Gene Simmons KISS World Museum

Rio
When Gene Simmons moved out of his Beverly Hills mansion, he needed a place to store his memorabilia from over the years, so he worked out a deal with KISS by Monster Mini Golf (an indoor course dedicated to the rock band) and put it on display as an official museum in a separate, 3,000 square-foot room. Walls of gold and platinum records line the entrance with anything and everything on display, from an officially licensed KISS coffin to costume pieces and original negatives from album covers. You’ll also see personal items like Simmons’ high school diploma and Rock & Roll Hall of Fame award. Even more of this stuff is in storage, so expect some items to be rotated in and out every six months or so. The team behind the museum and golf course also operates a KISS-themed wedding chapel with a Gene Simmions impersonator available to lead a ceremony.
How to book: It’s $11.99 to either play golf or tour the museum, or $20 to do both, when booking online. Wedding ceremonies begin at $400.

Photo by Bettina May
Photo by Bettina May
Photo by Bettina May

Burlesque Hall of Fame

Downtown Arts District
Learn everything you could possibly want to know about fan dancing and tassel twirling at the Burlesque Hall of Fame.
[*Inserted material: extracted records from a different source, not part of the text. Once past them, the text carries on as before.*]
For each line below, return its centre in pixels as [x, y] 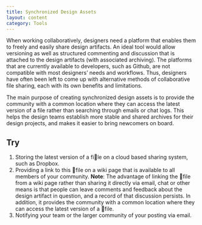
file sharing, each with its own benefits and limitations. [75, 86]
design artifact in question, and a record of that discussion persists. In [103, 196]
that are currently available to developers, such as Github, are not [88, 66]
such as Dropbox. [37, 164]
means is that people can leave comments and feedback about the [99, 190]
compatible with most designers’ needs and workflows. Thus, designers [96, 73]
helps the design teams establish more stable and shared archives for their [100, 117]
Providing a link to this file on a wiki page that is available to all [95, 170]
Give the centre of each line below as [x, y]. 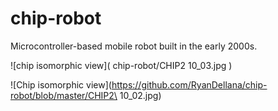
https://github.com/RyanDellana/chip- [189, 84]
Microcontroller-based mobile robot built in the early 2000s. [134, 46]
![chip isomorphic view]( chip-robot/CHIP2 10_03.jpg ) [121, 65]
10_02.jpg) [140, 95]
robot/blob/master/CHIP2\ [64, 95]
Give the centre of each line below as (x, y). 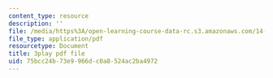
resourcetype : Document (49, 46)
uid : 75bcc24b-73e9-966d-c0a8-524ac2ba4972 (83, 62)
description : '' (36, 24)
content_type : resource (49, 16)
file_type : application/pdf (56, 39)
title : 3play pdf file (47, 54)
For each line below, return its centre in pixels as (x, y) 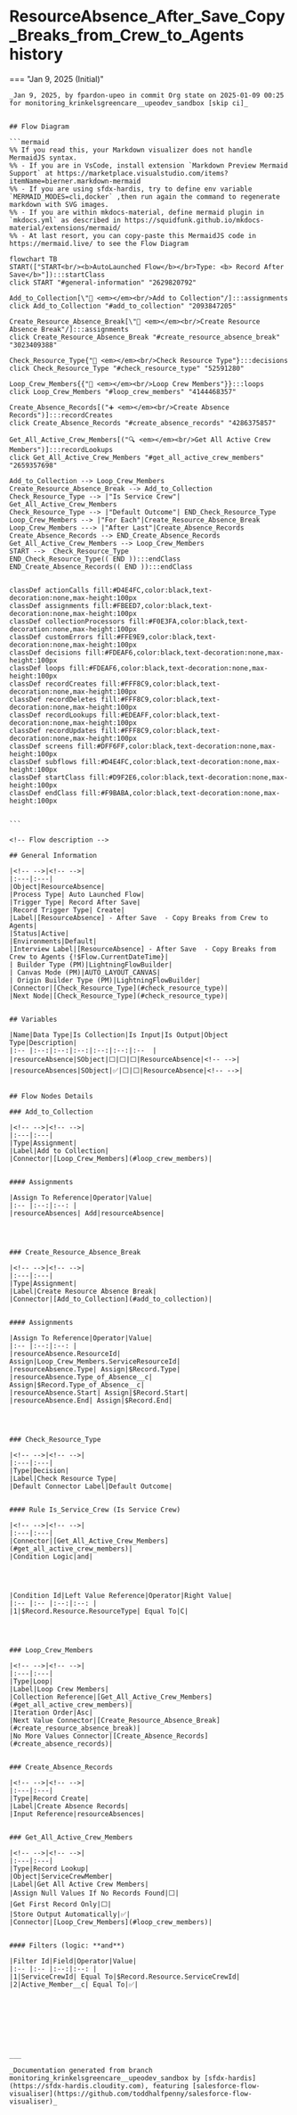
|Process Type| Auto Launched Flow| (77, 894)
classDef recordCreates (53, 684)
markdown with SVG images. (59, 204)
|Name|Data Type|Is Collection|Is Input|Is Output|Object (119, 1035)
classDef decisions (45, 653)
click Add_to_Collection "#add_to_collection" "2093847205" (123, 306)
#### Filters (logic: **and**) (67, 1946)
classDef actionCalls (49, 590)
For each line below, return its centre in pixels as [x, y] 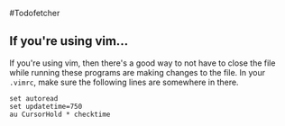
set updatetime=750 [46, 106]
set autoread [34, 98]
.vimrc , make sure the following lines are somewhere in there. [124, 82]
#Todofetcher [35, 13]
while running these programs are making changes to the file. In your [138, 72]
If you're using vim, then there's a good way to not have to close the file [142, 63]
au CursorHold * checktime [60, 114]
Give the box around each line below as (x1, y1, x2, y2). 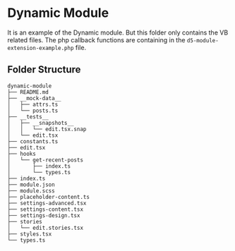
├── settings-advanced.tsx (7, 200, 87, 207)
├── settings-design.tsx (7, 212, 80, 219)
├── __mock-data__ (7, 94, 61, 102)
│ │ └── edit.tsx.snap (7, 125, 87, 133)
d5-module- (186, 37, 219, 44)
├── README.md (7, 88, 49, 96)
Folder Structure (7, 63, 81, 75)
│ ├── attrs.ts (7, 101, 59, 108)
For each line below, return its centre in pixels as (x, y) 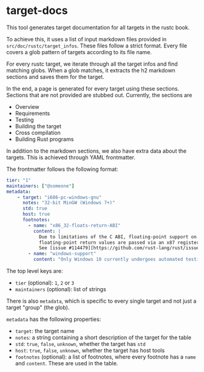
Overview (27, 106)
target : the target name (45, 331)
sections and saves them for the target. (55, 77)
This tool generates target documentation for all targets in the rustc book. (98, 27)
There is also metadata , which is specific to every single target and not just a (101, 301)
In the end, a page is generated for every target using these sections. (93, 88)
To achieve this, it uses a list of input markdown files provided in (87, 39)
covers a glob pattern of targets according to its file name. (79, 52)
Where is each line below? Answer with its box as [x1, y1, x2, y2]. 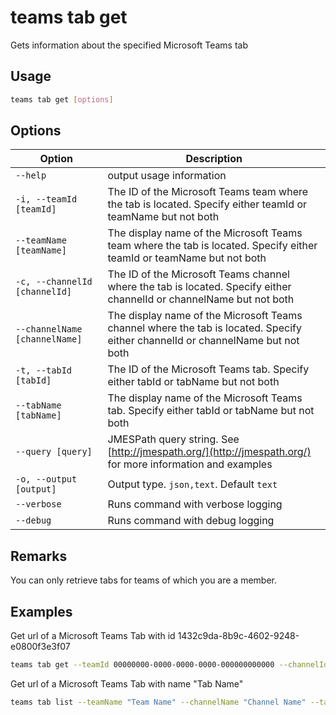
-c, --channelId [15, 276, 93, 288]
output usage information [107, 169, 227, 183]
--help [15, 170, 47, 181]
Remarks [10, 547, 68, 565]
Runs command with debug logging [107, 514, 275, 528]
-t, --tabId [15, 365, 73, 376]
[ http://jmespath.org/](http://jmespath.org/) [107, 445, 312, 459]
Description [185, 152, 243, 166]
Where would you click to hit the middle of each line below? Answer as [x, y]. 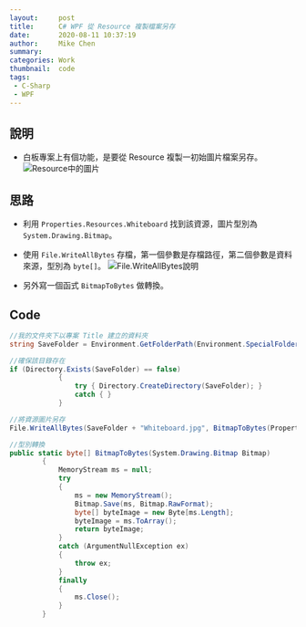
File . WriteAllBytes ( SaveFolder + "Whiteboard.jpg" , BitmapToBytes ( [140, 428]
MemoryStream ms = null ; [105, 470]
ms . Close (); [97, 597]
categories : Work [42, 60]
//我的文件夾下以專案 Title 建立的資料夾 [79, 335]
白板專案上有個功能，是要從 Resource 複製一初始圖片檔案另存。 [142, 157]
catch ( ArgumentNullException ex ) [123, 547]
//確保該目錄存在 [37, 361]
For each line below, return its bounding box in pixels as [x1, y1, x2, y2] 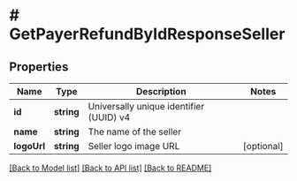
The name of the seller [88, 125, 182, 138]
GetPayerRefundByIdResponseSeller [9, 24, 286, 44]
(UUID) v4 [88, 111, 131, 124]
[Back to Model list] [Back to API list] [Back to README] [9, 162, 212, 173]
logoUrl [13, 140, 46, 152]
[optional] [242, 140, 284, 152]
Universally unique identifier [88, 101, 205, 112]
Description [135, 86, 187, 97]
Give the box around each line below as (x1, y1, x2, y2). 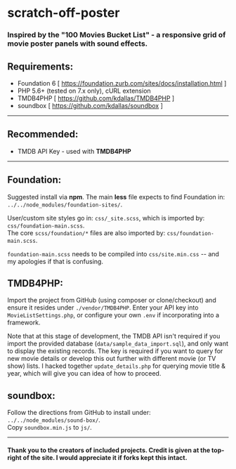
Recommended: (7, 128, 79, 140)
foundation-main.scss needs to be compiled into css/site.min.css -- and (7, 249, 220, 258)
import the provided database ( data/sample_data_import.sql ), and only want (7, 339, 229, 348)
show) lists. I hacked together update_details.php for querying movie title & (7, 362, 226, 370)
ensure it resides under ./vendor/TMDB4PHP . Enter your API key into (7, 303, 199, 312)
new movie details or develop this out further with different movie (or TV (7, 355, 216, 363)
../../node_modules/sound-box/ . (7, 416, 100, 424)
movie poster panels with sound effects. (7, 39, 148, 48)
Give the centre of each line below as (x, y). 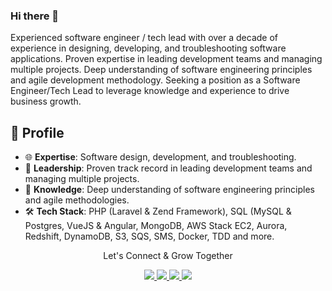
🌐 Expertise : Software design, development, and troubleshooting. (160, 157)
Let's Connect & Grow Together (168, 256)
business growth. (46, 101)
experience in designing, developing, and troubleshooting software (148, 48)
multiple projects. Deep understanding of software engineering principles (161, 70)
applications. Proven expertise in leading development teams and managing (166, 59)
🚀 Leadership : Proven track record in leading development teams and (168, 168)
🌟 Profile (37, 132)
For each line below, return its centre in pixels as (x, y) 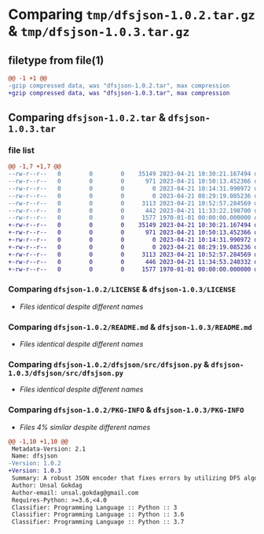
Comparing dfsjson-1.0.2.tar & (87, 118)
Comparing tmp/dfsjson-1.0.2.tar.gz (132, 15)
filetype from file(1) (56, 60)
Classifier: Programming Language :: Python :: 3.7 (98, 522)
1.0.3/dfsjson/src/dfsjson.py (66, 373)
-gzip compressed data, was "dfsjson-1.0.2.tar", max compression (119, 85)
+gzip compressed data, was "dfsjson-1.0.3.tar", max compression (119, 93)
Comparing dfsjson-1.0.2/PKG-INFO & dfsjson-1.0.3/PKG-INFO (126, 410)
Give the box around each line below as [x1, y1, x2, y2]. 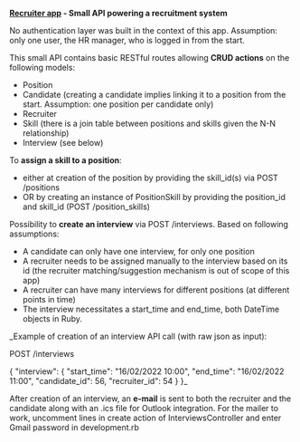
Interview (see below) [22, 138, 104, 148]
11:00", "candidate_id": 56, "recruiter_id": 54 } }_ [9, 376, 188, 386]
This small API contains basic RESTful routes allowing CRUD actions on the [9, 53, 290, 62]
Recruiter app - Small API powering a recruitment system [9, 8, 228, 18]
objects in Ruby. [22, 313, 83, 324]
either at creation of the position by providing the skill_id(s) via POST [22, 172, 278, 183]
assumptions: [9, 228, 60, 239]
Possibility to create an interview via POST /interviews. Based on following [9, 219, 289, 229]
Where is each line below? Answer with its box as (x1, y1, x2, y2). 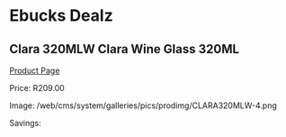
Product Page (9, 65, 60, 76)
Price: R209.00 (9, 83, 65, 93)
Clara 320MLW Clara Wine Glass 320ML (9, 41, 240, 57)
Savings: (9, 118, 42, 128)
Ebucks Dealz (9, 5, 114, 26)
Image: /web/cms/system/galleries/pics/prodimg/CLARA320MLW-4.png (9, 100, 277, 111)
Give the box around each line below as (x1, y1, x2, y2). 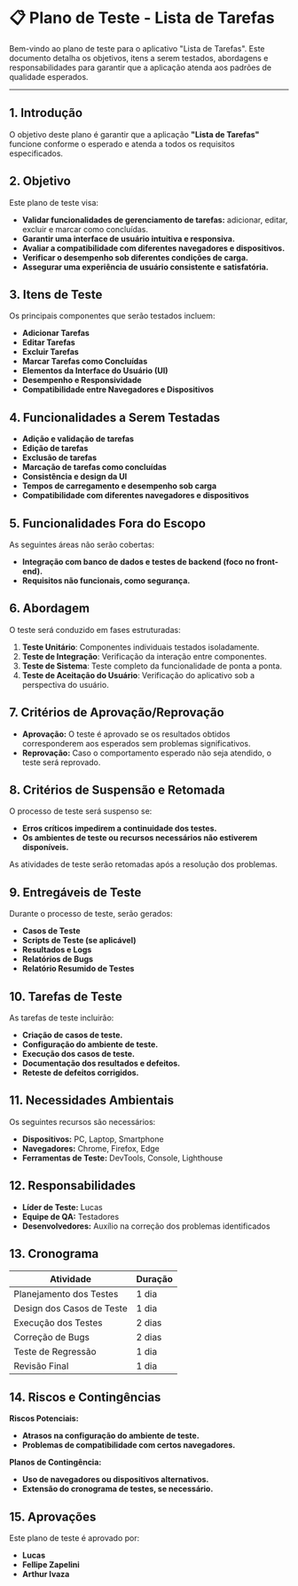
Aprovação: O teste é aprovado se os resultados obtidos (21, 729, 231, 739)
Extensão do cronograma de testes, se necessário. (21, 1483, 214, 1495)
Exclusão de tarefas (21, 452, 98, 463)
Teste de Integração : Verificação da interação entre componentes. (21, 651, 268, 661)
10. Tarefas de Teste (9, 988, 122, 1004)
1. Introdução (9, 105, 82, 121)
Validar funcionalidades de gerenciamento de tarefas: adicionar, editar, (21, 215, 288, 225)
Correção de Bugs (13, 1331, 90, 1343)
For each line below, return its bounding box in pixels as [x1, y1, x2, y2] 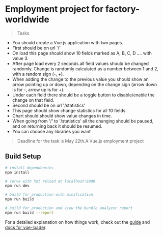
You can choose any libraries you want [12, 128, 91, 134]
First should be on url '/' [12, 45, 61, 51]
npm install [5, 170, 29, 175]
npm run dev [5, 183, 29, 188]
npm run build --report [5, 210, 54, 215]
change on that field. [12, 97, 54, 103]
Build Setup [5, 152, 41, 161]
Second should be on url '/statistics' [12, 102, 85, 108]
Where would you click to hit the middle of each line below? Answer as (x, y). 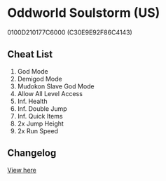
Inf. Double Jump (42, 108)
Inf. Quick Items (40, 116)
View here (22, 170)
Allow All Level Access (50, 93)
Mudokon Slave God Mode (56, 86)
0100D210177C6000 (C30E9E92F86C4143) (70, 32)
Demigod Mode (40, 79)
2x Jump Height (41, 123)
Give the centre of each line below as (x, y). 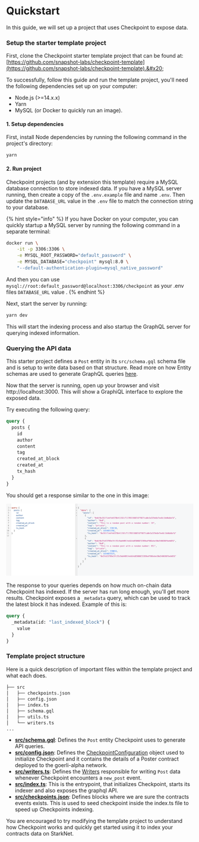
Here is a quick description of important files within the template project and (99, 669)
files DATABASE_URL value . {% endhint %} (56, 292)
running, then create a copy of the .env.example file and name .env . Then (96, 194)
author (25, 440)
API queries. (30, 746)
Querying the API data (39, 348)
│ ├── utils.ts (28, 717)
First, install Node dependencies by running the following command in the (97, 137)
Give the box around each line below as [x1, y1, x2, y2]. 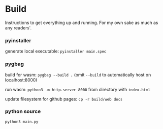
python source [5, 108, 41, 115]
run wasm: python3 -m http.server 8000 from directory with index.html [5, 86, 151, 92]
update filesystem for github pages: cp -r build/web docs [5, 96, 123, 102]
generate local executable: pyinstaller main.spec [5, 48, 107, 54]
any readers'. [5, 25, 32, 30]
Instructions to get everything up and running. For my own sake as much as [5, 20, 159, 26]
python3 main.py [5, 119, 38, 124]
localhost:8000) [5, 77, 38, 83]
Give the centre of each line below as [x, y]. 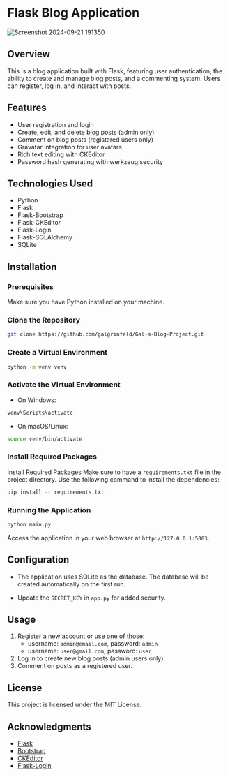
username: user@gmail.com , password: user [90, 651]
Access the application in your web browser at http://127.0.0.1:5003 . [108, 538]
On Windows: [37, 400]
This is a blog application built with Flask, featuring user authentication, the [115, 71]
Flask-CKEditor [39, 223]
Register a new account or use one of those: [81, 636]
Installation [32, 267]
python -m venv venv [37, 367]
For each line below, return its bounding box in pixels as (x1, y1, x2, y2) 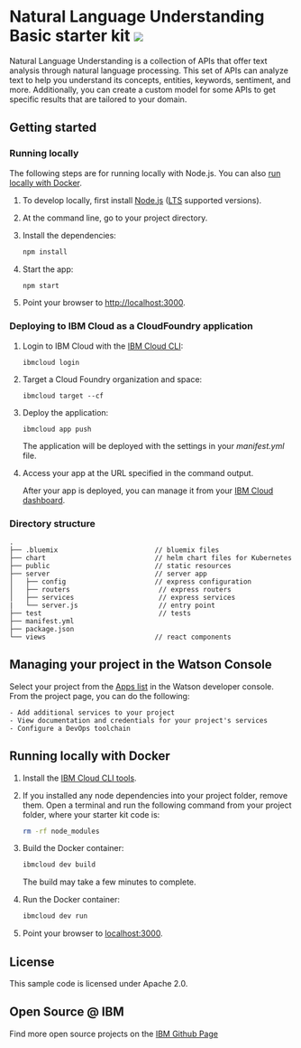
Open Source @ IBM (9, 1005, 124, 1020)
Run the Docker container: (22, 894, 120, 905)
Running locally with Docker (9, 748, 171, 764)
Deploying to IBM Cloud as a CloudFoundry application (9, 320, 254, 332)
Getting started (9, 120, 97, 136)
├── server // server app (9, 569, 207, 578)
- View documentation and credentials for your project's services (9, 716, 269, 725)
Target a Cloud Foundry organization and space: (22, 373, 203, 385)
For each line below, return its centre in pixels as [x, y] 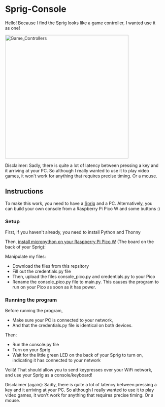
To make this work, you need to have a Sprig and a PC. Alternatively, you [79, 203]
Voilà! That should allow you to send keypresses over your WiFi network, [79, 370]
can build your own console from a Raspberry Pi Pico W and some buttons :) [82, 208]
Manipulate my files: [26, 257]
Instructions [24, 191]
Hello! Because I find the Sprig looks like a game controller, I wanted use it [80, 23]
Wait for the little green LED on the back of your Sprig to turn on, [78, 355]
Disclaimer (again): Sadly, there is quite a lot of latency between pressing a [81, 385]
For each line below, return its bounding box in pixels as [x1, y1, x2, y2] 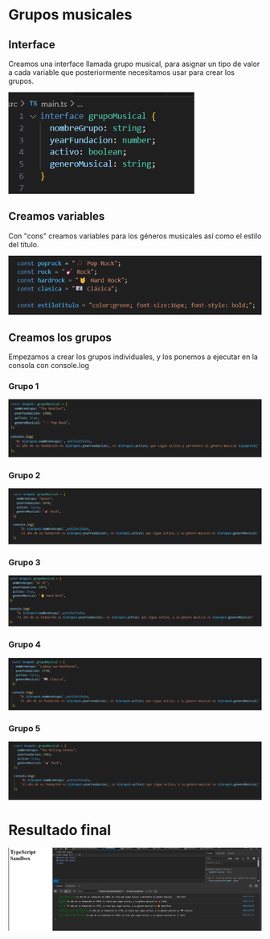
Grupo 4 [8, 639, 42, 650]
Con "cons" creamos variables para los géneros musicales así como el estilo [8, 231, 262, 241]
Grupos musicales [8, 6, 133, 24]
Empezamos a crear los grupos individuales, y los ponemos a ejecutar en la [8, 352, 259, 362]
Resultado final [8, 821, 112, 839]
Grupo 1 [8, 381, 39, 392]
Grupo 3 [8, 557, 41, 569]
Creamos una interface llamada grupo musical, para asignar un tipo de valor [8, 59, 260, 68]
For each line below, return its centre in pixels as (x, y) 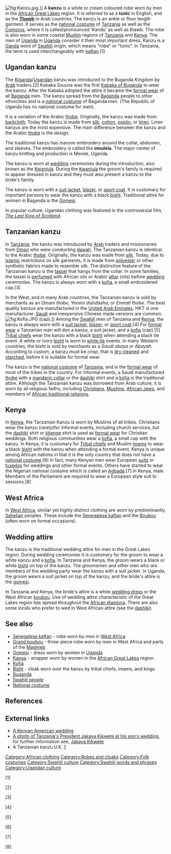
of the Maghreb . (30, 647)
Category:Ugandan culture (33, 768)
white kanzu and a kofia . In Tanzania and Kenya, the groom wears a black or (85, 560)
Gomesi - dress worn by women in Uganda (58, 652)
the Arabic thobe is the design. (37, 133)
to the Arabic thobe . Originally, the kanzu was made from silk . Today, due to (85, 255)
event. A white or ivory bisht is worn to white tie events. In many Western (82, 341)
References (24, 701)
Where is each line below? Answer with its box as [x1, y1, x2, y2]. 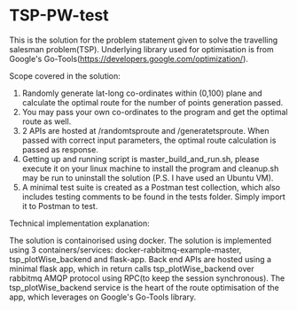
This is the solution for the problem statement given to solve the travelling [9, 35, 278, 45]
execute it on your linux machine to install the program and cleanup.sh [21, 163, 279, 174]
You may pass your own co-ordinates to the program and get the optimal [21, 106, 288, 117]
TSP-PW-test [9, 5, 109, 26]
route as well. [21, 116, 72, 127]
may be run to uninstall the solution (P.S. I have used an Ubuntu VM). [21, 172, 274, 183]
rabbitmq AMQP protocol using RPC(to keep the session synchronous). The [9, 272, 285, 284]
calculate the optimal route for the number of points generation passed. [21, 97, 284, 107]
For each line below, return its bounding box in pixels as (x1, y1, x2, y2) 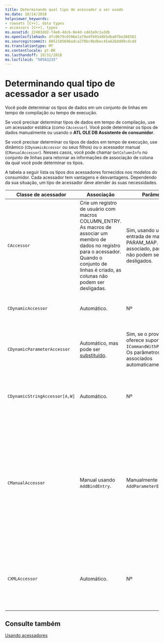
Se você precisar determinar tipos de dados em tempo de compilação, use (5, 119, 155, 125)
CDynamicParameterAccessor (7, 347, 70, 352)
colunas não (80, 273, 108, 280)
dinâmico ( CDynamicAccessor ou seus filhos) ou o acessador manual (5, 145, 141, 150)
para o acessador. (80, 249, 122, 255)
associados (126, 355, 153, 362)
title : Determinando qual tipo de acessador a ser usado (5, 7, 123, 12)
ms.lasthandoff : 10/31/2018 (5, 52, 62, 58)
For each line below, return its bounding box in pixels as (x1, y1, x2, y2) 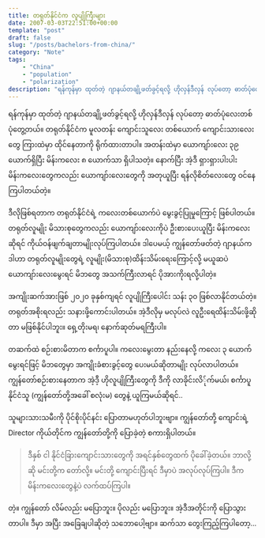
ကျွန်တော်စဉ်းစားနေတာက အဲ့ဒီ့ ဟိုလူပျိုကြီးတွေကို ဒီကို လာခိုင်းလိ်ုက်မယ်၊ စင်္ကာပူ (8, 375, 252, 385)
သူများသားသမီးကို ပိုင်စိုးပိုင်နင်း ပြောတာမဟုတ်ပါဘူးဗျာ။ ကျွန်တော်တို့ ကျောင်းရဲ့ (8, 413, 248, 422)
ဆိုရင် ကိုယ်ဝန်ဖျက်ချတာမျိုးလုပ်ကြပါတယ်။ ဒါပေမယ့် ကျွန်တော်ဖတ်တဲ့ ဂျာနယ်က (8, 239, 252, 248)
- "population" (22, 70, 73, 78)
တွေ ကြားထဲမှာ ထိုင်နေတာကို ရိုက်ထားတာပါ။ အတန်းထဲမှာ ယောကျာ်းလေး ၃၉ (8, 140, 239, 150)
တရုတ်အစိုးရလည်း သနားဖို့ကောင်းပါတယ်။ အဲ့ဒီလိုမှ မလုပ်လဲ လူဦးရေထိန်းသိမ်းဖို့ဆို (8, 307, 257, 316)
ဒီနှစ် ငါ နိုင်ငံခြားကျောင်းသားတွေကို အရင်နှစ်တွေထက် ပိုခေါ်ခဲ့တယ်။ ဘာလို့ (27, 450, 252, 460)
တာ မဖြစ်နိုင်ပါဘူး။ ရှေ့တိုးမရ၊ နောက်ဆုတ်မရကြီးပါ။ (8, 322, 167, 332)
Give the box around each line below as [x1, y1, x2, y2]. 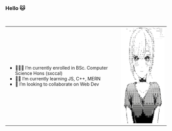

The exhibit dates back to the ’50s when it was developed as a private collection connected to an Exotic Dancers Union in California, but has been a presence in Las Vegas since 2010, first on Fremont Street and now in the fast-growing Downtown Arts District. The museum packs a lot into just 2,000-square-feet, celebrating the saucy and scandalous art form as well as the personalities behind it. You’ll see photos, vintage posters, sheet music, and a fair amount of costumes, although some were removed during the pandemic and are now gradually being reintroduced. A temporary display on Asian-American performers runs until at least the end of the year. Expect a tour to last up to 45 minutes. Many of the guides are performers themselves. The Burlesque Hall of Fame also provides classes, promotes shows, and hosts an annual four-day celebration at the Orleans casino.
How to book: General admission begins at $15 with tickets available online. Tours are limited to six people at a time.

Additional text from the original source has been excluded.